Supplied material

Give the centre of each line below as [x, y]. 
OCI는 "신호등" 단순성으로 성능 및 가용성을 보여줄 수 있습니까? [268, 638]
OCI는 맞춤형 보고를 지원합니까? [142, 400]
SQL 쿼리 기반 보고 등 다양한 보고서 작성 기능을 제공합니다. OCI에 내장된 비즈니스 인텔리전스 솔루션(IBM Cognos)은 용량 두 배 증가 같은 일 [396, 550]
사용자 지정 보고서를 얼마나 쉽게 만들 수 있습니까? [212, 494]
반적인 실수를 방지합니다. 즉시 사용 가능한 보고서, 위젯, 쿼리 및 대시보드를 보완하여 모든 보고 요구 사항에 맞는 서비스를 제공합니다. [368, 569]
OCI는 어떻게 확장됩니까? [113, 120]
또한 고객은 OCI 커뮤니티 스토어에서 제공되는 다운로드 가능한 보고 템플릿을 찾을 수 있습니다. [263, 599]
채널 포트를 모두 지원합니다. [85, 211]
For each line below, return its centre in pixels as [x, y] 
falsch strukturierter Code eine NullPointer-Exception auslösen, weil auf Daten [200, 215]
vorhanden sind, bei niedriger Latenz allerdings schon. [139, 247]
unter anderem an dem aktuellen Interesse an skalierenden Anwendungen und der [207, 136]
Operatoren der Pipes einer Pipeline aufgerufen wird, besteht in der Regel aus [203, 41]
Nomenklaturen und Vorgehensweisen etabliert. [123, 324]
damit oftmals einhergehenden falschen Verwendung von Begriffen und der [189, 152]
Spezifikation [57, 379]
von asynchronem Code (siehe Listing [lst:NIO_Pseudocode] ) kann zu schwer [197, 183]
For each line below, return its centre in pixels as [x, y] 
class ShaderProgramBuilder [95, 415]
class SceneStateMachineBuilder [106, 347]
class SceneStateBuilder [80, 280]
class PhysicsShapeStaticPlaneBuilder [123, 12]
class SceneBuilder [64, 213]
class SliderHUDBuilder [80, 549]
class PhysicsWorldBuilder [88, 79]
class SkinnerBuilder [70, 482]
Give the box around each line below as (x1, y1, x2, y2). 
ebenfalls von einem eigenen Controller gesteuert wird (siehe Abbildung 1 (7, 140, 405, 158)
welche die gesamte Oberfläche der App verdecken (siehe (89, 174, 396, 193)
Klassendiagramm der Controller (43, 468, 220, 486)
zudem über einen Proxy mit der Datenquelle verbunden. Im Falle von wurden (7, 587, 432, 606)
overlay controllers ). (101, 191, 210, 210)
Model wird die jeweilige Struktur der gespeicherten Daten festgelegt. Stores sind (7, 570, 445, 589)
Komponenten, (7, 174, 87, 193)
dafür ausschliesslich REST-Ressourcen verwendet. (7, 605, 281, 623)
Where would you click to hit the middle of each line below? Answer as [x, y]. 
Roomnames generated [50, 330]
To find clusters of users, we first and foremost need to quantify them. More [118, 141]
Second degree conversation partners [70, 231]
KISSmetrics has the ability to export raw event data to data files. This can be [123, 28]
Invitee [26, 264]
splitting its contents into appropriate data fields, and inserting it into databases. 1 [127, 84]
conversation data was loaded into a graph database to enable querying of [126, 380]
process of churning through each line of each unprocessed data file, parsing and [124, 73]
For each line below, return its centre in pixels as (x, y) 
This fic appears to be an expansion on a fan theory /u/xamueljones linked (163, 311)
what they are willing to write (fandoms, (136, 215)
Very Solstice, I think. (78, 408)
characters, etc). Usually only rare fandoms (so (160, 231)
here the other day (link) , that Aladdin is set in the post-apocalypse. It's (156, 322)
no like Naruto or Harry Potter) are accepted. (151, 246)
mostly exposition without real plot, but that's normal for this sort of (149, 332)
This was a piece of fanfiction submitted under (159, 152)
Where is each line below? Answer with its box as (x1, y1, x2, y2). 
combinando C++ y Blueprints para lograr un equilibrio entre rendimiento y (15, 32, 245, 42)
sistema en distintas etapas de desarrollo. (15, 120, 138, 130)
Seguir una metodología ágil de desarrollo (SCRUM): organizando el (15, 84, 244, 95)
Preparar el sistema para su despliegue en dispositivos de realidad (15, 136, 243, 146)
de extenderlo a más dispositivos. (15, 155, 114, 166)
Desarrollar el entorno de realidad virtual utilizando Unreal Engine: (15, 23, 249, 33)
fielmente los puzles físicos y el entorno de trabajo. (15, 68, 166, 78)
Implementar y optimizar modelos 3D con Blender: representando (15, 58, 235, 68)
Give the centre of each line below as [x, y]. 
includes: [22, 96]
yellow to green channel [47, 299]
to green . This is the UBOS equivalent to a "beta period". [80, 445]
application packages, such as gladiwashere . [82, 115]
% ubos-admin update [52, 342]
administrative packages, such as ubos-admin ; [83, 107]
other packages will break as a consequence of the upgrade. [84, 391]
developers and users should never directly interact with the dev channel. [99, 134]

Problem description
Wherever a line of the listing above contains the string "such", copy that line.

Problem solution
application packages, such as gladiwashere . [82, 115]
administrative packages, such as ubos-admin ; [83, 107]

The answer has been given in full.